## What you are asked to do
Within the data below, determine how many lines contain "Bedeutung" and supply only that figure.

## Data for processing
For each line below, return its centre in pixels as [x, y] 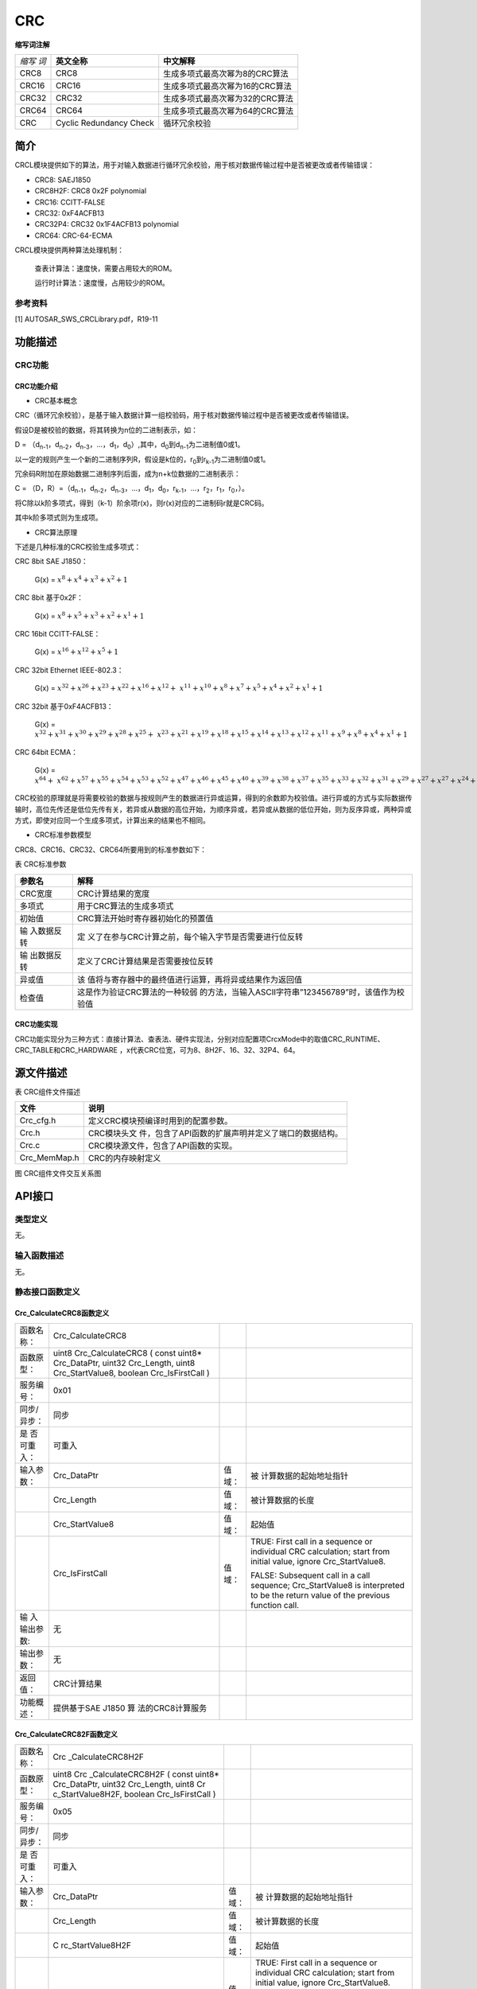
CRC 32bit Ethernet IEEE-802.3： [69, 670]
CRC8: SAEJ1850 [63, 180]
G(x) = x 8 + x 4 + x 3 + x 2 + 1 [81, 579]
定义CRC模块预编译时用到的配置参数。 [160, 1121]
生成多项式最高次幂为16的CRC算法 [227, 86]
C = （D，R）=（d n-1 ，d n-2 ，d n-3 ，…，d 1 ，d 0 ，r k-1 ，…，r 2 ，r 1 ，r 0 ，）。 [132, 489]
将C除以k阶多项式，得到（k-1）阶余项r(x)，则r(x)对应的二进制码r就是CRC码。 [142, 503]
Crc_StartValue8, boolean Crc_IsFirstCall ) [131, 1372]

--

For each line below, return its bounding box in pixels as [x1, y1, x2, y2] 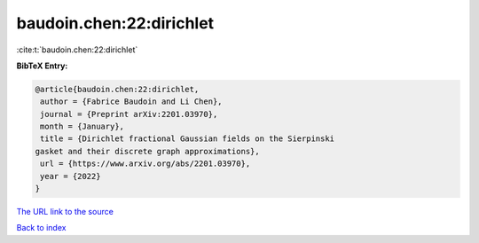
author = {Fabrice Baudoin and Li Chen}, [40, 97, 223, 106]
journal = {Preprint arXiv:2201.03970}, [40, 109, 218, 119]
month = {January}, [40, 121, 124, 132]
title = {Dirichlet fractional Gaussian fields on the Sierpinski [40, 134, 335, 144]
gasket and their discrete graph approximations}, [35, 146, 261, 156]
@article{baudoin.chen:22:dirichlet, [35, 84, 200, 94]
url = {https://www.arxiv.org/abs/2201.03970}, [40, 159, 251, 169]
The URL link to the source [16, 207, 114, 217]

--

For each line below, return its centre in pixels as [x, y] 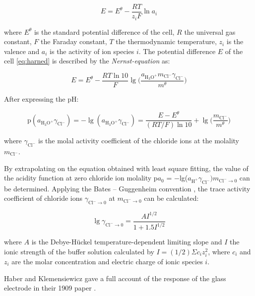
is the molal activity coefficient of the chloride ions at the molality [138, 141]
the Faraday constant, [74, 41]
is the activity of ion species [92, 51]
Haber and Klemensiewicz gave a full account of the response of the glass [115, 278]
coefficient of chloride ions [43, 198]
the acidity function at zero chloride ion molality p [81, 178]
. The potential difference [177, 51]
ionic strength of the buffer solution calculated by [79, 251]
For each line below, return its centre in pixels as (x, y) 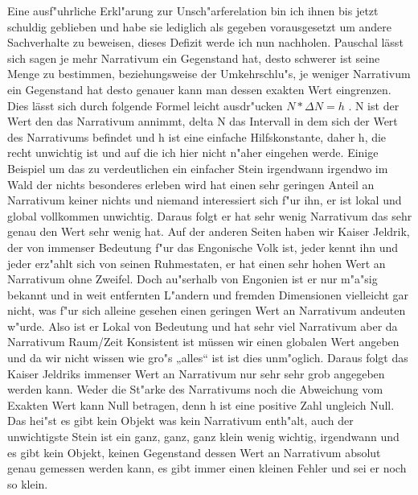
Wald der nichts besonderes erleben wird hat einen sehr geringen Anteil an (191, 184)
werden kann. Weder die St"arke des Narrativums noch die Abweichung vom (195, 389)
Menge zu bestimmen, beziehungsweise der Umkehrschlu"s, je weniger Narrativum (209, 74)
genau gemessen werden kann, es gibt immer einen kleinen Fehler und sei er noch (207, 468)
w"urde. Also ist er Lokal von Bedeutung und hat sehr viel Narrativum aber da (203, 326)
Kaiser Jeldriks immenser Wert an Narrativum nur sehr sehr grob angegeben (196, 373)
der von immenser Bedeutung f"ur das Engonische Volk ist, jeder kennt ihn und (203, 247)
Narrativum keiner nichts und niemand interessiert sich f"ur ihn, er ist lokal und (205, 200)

## Written solution
2